▶ TO DO:
What is needed is a word-for-word copy of the lines below from the one with "Smooth preview can" through the one with "подкаста RWpod. В", both included, with every picture left out.

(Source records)
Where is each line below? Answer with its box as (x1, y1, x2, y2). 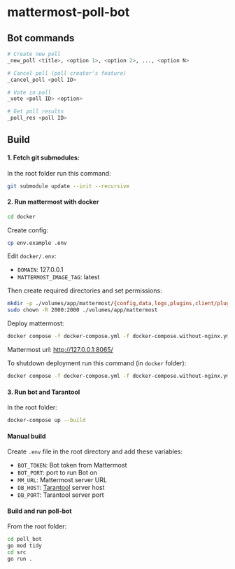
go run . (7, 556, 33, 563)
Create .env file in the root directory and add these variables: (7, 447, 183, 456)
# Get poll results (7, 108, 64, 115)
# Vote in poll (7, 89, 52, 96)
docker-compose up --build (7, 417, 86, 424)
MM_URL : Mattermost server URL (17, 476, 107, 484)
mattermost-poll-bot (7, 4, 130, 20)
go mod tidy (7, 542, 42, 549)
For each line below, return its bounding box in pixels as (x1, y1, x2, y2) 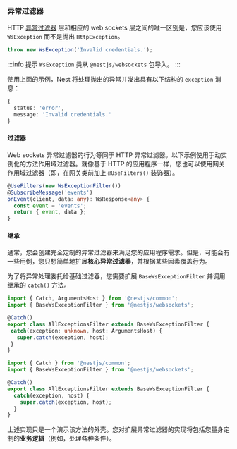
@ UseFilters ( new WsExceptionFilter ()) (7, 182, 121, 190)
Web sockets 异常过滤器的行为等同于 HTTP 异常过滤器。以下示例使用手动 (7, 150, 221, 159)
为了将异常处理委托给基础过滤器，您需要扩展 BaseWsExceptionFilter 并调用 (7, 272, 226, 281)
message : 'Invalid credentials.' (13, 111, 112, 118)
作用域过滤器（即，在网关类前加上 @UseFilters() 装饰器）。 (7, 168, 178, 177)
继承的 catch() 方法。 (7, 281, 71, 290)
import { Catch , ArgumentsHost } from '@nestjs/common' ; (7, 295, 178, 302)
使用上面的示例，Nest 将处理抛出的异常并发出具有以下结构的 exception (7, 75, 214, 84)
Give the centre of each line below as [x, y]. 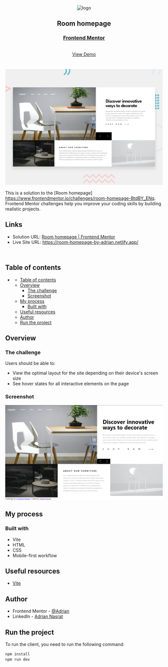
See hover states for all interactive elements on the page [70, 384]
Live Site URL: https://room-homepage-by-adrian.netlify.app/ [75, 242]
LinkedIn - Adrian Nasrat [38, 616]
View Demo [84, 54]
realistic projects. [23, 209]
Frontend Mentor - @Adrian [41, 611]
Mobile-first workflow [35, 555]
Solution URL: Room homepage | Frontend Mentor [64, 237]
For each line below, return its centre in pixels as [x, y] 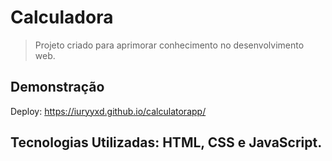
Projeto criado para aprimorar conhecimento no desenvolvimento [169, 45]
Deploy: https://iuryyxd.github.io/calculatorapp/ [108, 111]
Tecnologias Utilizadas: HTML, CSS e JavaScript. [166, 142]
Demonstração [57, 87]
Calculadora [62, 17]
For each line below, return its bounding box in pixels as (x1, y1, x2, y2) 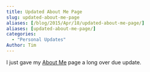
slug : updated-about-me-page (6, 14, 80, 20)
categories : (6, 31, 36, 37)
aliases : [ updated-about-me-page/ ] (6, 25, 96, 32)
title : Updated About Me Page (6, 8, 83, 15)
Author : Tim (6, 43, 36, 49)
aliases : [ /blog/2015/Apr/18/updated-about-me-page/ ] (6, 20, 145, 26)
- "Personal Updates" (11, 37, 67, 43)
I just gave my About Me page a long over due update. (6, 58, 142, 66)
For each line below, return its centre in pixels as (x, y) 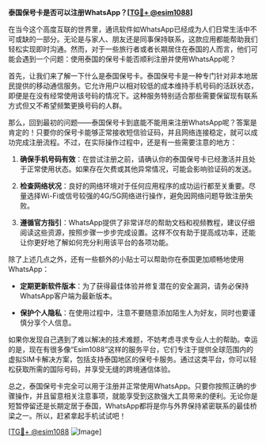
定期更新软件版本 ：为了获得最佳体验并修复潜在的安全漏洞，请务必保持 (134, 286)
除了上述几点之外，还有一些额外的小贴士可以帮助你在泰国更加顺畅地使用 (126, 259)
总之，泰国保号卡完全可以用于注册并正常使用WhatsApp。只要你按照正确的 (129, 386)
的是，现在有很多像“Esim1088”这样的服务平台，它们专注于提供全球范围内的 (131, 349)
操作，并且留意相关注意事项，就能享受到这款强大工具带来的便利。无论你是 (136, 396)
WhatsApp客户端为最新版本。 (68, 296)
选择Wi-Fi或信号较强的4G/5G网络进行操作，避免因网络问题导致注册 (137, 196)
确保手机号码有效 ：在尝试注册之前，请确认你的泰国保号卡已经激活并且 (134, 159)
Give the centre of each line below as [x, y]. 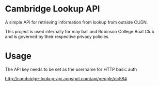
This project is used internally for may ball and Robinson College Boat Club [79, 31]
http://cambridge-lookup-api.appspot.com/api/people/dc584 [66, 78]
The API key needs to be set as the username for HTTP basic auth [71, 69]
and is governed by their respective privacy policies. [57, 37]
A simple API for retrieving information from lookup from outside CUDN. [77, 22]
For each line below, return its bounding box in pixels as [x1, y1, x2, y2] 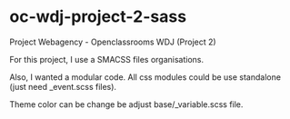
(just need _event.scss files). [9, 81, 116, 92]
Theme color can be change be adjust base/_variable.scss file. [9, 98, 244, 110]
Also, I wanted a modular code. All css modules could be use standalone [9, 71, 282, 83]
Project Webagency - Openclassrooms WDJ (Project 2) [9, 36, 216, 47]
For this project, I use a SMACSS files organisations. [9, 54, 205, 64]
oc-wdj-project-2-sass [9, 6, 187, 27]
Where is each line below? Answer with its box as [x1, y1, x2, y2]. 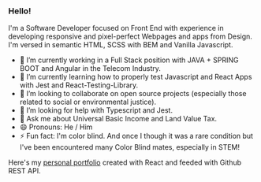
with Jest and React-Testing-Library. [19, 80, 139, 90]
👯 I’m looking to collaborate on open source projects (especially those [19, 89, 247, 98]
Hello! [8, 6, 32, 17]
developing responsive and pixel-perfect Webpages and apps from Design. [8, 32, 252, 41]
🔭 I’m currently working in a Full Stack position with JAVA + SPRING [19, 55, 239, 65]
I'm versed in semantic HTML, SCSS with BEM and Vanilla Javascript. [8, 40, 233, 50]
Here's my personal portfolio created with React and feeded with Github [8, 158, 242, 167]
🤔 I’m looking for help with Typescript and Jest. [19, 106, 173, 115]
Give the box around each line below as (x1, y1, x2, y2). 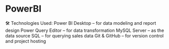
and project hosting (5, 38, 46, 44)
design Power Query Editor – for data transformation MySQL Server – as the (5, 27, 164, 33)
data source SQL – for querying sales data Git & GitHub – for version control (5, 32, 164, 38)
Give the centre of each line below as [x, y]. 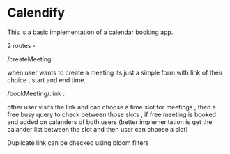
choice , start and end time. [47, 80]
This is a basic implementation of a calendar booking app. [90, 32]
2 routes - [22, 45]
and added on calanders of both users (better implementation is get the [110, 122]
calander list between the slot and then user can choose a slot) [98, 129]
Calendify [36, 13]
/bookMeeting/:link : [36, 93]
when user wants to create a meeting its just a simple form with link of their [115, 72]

---

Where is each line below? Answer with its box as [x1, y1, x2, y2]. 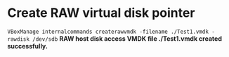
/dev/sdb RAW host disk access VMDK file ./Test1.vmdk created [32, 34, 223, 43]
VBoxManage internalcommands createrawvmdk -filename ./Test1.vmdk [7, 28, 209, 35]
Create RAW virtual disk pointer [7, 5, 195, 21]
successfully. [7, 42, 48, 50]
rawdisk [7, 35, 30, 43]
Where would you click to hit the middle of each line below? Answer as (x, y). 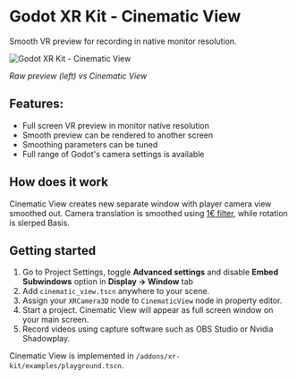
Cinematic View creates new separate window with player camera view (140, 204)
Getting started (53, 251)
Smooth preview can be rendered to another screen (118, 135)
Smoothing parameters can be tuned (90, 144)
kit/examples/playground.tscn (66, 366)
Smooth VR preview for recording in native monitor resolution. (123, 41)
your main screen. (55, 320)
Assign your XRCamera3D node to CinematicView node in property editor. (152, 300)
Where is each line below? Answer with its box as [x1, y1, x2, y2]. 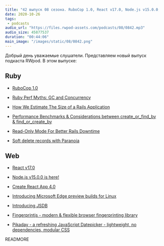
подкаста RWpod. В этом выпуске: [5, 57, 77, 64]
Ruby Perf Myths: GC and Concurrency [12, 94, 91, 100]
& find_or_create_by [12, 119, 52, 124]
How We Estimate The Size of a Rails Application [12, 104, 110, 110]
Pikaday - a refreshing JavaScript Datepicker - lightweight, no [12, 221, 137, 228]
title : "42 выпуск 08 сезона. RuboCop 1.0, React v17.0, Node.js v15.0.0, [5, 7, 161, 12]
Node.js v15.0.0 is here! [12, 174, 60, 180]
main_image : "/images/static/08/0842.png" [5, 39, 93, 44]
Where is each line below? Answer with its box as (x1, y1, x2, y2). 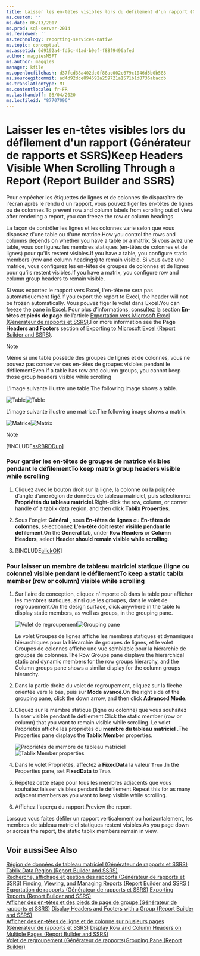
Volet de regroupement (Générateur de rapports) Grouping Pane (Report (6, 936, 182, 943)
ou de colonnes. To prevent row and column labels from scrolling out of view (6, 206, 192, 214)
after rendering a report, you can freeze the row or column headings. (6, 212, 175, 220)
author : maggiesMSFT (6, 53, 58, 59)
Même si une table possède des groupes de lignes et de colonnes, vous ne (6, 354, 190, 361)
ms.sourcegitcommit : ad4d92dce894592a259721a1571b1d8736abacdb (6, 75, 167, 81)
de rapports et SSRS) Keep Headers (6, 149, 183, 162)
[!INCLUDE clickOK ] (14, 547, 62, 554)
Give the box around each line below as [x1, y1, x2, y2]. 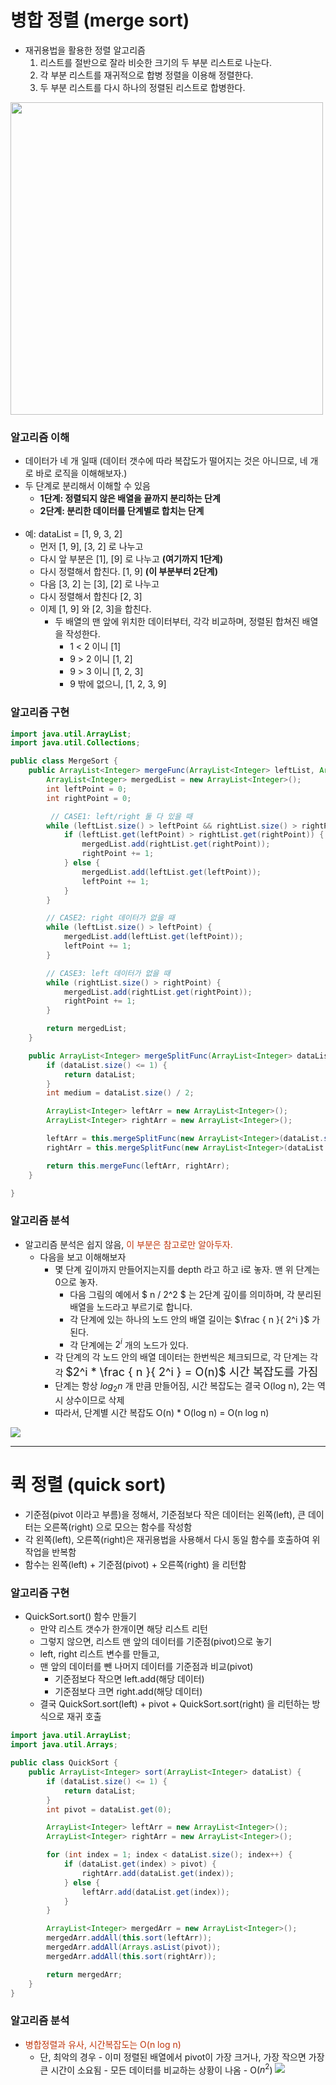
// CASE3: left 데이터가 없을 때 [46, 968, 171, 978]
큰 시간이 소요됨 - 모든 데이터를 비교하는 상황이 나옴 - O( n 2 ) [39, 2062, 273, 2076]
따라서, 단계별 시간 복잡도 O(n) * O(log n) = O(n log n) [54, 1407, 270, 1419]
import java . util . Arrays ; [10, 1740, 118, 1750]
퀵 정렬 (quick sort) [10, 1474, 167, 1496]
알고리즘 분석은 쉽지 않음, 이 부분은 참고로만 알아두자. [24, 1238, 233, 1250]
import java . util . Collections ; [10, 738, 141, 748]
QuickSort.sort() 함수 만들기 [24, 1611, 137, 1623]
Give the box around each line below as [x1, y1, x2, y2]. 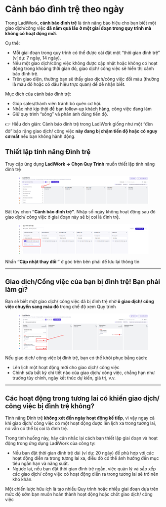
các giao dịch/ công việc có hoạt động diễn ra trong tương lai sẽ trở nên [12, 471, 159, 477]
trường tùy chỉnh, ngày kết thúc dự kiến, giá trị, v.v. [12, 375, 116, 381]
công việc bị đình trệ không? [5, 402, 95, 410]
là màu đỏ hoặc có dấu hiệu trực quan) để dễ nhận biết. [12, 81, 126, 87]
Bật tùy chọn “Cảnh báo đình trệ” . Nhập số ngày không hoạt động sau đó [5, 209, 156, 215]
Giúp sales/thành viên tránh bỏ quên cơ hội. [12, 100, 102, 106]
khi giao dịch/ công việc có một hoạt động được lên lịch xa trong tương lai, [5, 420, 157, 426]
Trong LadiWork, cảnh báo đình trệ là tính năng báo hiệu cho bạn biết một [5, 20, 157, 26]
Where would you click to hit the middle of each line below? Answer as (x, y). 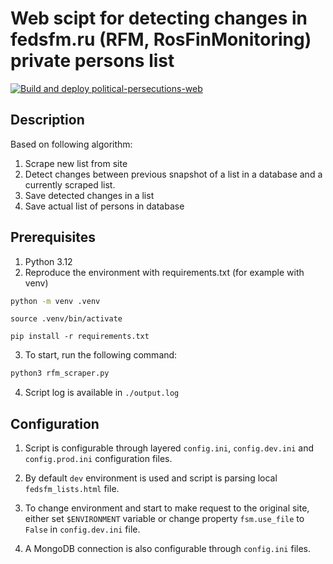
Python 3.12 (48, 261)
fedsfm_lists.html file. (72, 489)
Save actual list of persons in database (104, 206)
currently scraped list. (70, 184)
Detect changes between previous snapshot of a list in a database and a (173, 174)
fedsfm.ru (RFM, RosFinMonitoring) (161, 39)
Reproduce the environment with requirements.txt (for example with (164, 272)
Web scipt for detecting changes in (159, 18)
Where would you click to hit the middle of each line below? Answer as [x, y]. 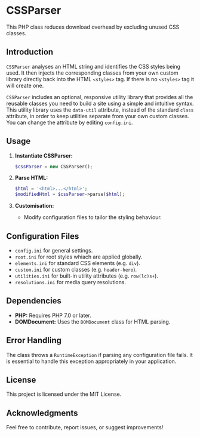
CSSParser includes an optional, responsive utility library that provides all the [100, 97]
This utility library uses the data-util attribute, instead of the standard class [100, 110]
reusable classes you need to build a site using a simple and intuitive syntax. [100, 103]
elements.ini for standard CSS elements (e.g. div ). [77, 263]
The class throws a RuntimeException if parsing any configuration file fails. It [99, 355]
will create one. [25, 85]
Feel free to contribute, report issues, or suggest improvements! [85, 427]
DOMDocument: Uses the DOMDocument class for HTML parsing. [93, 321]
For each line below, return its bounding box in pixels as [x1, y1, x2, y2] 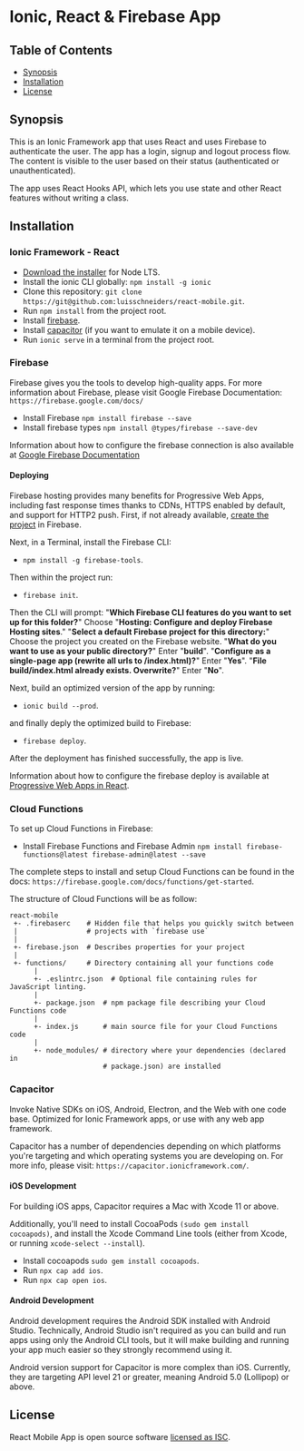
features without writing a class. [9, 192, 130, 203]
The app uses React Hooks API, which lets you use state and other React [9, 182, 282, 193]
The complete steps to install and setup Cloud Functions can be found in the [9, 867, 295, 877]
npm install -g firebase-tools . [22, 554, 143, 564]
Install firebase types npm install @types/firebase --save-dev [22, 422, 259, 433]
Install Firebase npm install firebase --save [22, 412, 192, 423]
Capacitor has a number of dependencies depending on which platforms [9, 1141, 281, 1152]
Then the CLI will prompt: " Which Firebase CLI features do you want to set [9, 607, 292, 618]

▶ SOLVED EXERCISE:
Smooth preview can be rendered to another screen (118, 135)
Smoothing parameters can be tuned (90, 144)
kit/examples/playground.tscn (66, 366)
Smooth VR preview for recording in native monitor resolution. (123, 41)
your main screen. (55, 320)
Assign your XRCamera3D node to CinematicView node in property editor. (152, 300)
Where is each line below? Answer with its box as [x1, y1, x2, y2]. 
подкаста RWpod. В этом выпуске: [5, 57, 77, 64]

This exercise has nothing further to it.